The Danbury plant will do this in a process that first esterifies free fatty acids with methanol to form something called a fatty acid methyl ester, the biodiesel molecule, Parnas explains. Then they transesterify any triglycerides in the blend, as part of the process that further purifies the biodiesel to levels of about 200 parts per million sulfur — still not pure enough, Parnas explains.

“The technology that’s being implemented at Danbury is what’s called a vacuum distillation process, where we heat the material to about 400 degrees Fahrenheit and apply vacuum pressure,” he says. “In this way we can remove the sulfur fractions and keep all the good biodiesel, but it’s an intensive process.”

“A Total Shot in the Blue”

The intensity of the process made Parnas and his team think there must be a simpler solution. They began experimenting with many different types of filters and compounds with little success, until they came across one that worked very well – a material called beta-cyclodextrin. They describe the work in a recently published article in Separation and Purification Technology, and have filed a patent application for the use of the material in the manufacture of biodiesel.

“Cyclodextrins have been around in the pharmaceutical and food industries for a while because dextran is a carbohydrate and is essentially non-toxic,” says Parnas. “It’s currently used in a variety of things, for example Febreze, the deodorant spray that contains cyclodextrins because cyclodextrins are excellent at absorbing odor-causing molecules. In the drug industry, cyclodextrins are good at stabilizing water-insoluble molecules so they can be placed in a pill and go through a water-rich environment like our own body, enter the bloodstream, and then get to target areas. We started to wonder if cyclodextrins could absorb the molecules we are interested in. It was a shot in the dark and we were lucky because it worked very well.”

After studying the kinetics of the reaction, the team designed a prototype process that will be implemented in future facilities as a version 2.0 of sorts, says Parnas, and is earmarked for their next project, either here in Connecticut or, after some time, in Washington state additional ones development work.

Raring and ready to go

The Danbury facility is relatively small, treating approximately 10 million gallons of water per day, and the FOG recovery plant will produce approximately 300,000 gallons of biodiesel per year. In hopes of expansion, they conducted a survey of all of Connecticut’s waste treatment facilities, Parnas said, and created a plan with three main centers, one in Hartford, one in New Haven, and another location in Connecticut, where it would be possible to have about 10 million Gallons of biodiesel per year right here in Connecticut with what is currently considered waste.

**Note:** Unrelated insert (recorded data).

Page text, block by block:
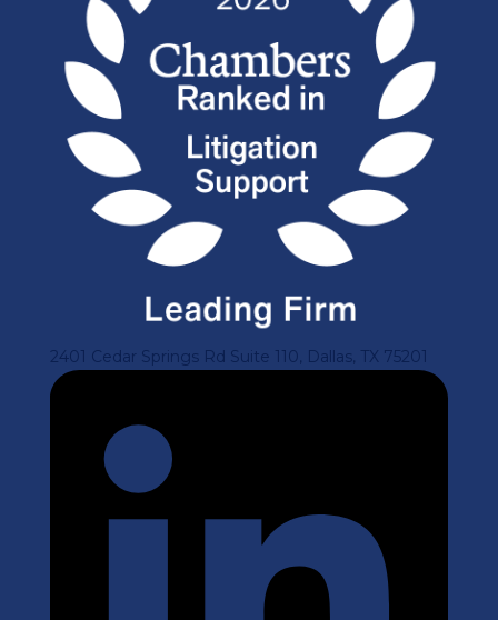
2401 Cedar Springs Rd Suite 110, Dallas, TX 75201
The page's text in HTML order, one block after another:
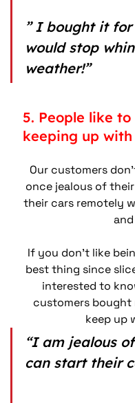
” I bought it
would stop
weather!”
5. People like
keeping up with
Our customers
once jealous of
their cars remotely
If you don’t like
best thing since
interested to
customers
keep up
“I am jealous
can start their
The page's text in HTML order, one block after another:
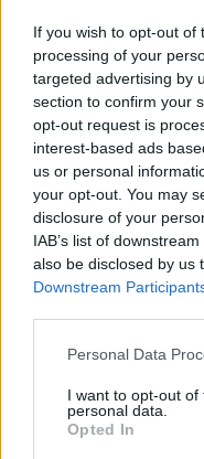
If you wish to opt-out of
processing of your
targeted advertising by
section to confirm your
opt-out request is
interest-based ads
us or personal
your opt-out. You may
disclosure of your
IAB’s list of
also be disclosed by us
Downstream
Personal Data
I want to opt-out
personal data.
Opted In
destinations.
royal heritage,
and Goa’s festive
of choices for
Cambodia: At
mix of urban
Phnom Penh,
each offer
explorations to
Other notable
Indonesia,
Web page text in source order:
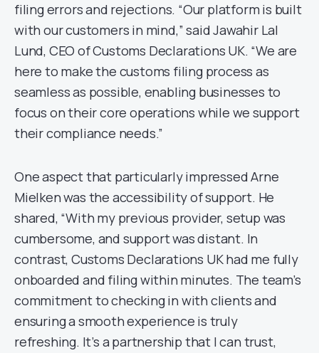
filing errors and rejections. “Our platform is built
with our customers in mind,” said Jawahir Lal
Lund, CEO of Customs Declarations UK. “We are
here to make the customs filing process as
seamless as possible, enabling businesses to
focus on their core operations while we support
their compliance needs.”
One aspect that particularly impressed Arne
Mielken was the accessibility of support. He
shared, “With my previous provider, setup was
cumbersome, and support was distant. In
contrast, Customs Declarations UK had me fully
onboarded and filing within minutes. The team’s
commitment to checking in with clients and
ensuring a smooth experience is truly
refreshing. It’s a partnership that I can trust,
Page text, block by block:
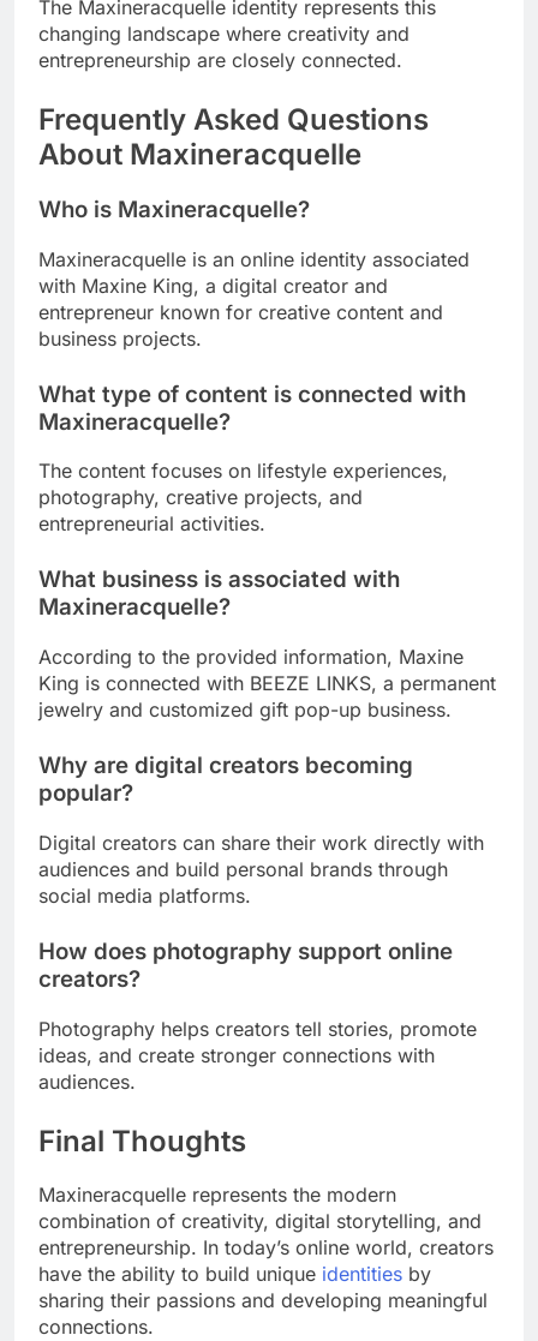
The Maxineracquelle identity represents this
changing landscape where creativity and
entrepreneurship are closely connected.
Frequently Asked Questions
About Maxineracquelle
Who is Maxineracquelle?
Maxineracquelle is an online identity associated
with Maxine King, a digital creator and
entrepreneur known for creative content and
business projects.
What type of content is connected with
Maxineracquelle?
The content focuses on lifestyle experiences,
photography, creative projects, and
entrepreneurial activities.
What business is associated with
Maxineracquelle?
According to the provided information, Maxine
King is connected with BEEZE LINKS, a permanent
jewelry and customized gift pop-up business.
Why are digital creators becoming
popular?
Digital creators can share their work directly with
audiences and build personal brands through
social media platforms.
How does photography support online
creators?
Photography helps creators tell stories, promote
ideas, and create stronger connections with
audiences.
Final Thoughts
Maxineracquelle represents the modern
combination of creativity, digital storytelling, and
entrepreneurship. In today’s online world, creators
have the ability to build unique identities by
sharing their passions and developing meaningful
connections.
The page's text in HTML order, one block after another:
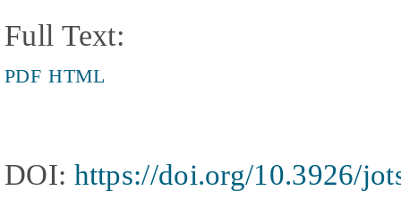
Full Text:
PDF HTML
DOI: https://doi.org/10.3926/
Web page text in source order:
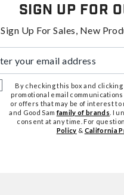
Sign Up For
Sign Up For Sales, New
By checking this box and clicking
promotional email
or offers that may be of interest to
and Good Samfamily of brands . I
consent at any time. For
Policy & California
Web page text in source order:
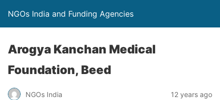
NGOs India and Funding Agencies
Arogya Kanchan Medical
Foundation, Beed
NGOs India 12 years ago
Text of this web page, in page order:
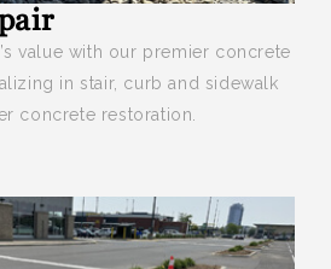
value with our premier concrete
in stair, curb and sidewalk
concrete restoration.
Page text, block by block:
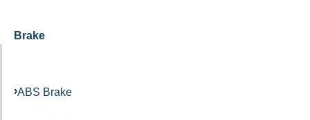
Brake
ABS Brake
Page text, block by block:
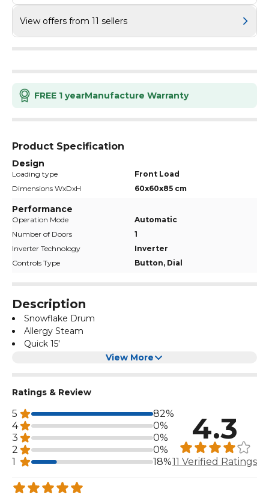
View offers from 11 sellers
FREE 1 yearManufacture Warranty
Product Specification
Design
Loading type
Front Load
Dimensions WxDxH
60x60x85 cm
Performance
Operation Mode
Automatic
Number of Doors
1
Inverter Technology
Inverter
Controls Type
Button, Dial
Description
Snowflake Drum
Allergy Steam
Quick 15'
View More
Ratings & Review
5
82%
4
0%
3
0%
2
0%
1
18%
4.3
11 Verified Ratings
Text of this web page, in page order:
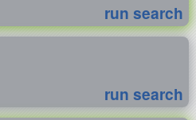
run search
run search
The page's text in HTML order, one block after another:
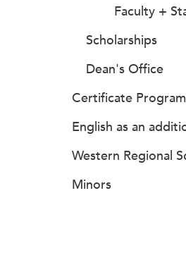
Faculty +
Scholarships
Dean's Office
Certificate
English as an
Western Regional
Minors
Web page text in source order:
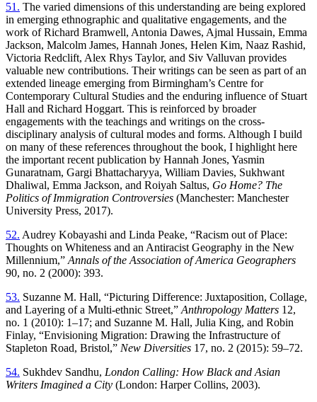
51. The varied dimensions of this understanding are being explored
in emerging ethnographic and qualitative engagements, and the
work of Richard Bramwell, Antonia Dawes, Ajmal Hussain, Emma
Jackson, Malcolm James, Hannah Jones, Helen Kim, Naaz Rashid,
Victoria Redclift, Alex Rhys Taylor, and Siv Valluvan provides
valuable new contributions. Their writings can be seen as part of an
extended lineage emerging from Birmingham’s Centre for
Contemporary Cultural Studies and the enduring influence of Stuart
Hall and Richard Hoggart. This is reinforced by broader
engagements with the teachings and writings on the cross-
disciplinary analysis of cultural modes and forms. Although I build
on many of these references throughout the book, I highlight here
the important recent publication by Hannah Jones, Yasmin
Gunaratnam, Gargi Bhattacharyya, William Davies, Sukhwant
Dhaliwal, Emma Jackson, and Roiyah Saltus, Go Home? The
Politics of Immigration Controversies (Manchester: Manchester
University Press, 2017).
52. Audrey Kobayashi and Linda Peake, “Racism out of Place:
Thoughts on Whiteness and an Antiracist Geography in the New
Millennium,” Annals of the Association of America Geographers
90, no. 2 (2000): 393.
53. Suzanne M. Hall, “Picturing Difference: Juxtaposition, Collage,
and Layering of a Multi-ethnic Street,” Anthropology Matters 12,
no. 1 (2010): 1–17; and Suzanne M. Hall, Julia King, and Robin
Finlay, “Envisioning Migration: Drawing the Infrastructure of
Stapleton Road, Bristol,” New Diversities 17, no. 2 (2015): 59–72.
54. Sukhdev Sandhu, London Calling: How Black and Asian
Writers Imagined a City (London: Harper Collins, 2003).

“It seems like a lot, but it’s not a big percentage of the total fuel consumption that we use,” says Parnas. “Most importantly, we’re eliminating a very nasty waste disposal problem we face around the world, and through the cleanup effort, we could account for about 2 to 3 percent of the diesel fuel we use in the United States. We can help turn the problem into a revenue stream to support cleanup efforts and have a small impact on the renewable energy landscape.”

This is a great example of the possibilities within a circular economy, where things are not washed away or ‘thrown away’, but where we find new uses for waste. Parnas points out that this is how things work in nature where resources are easily recycled. Fortunately, this technology for circularizing FOG is there, it can be widely deployed within a few years if the interest and support is there, says Parnas,

“The technology is immediately ready for use.”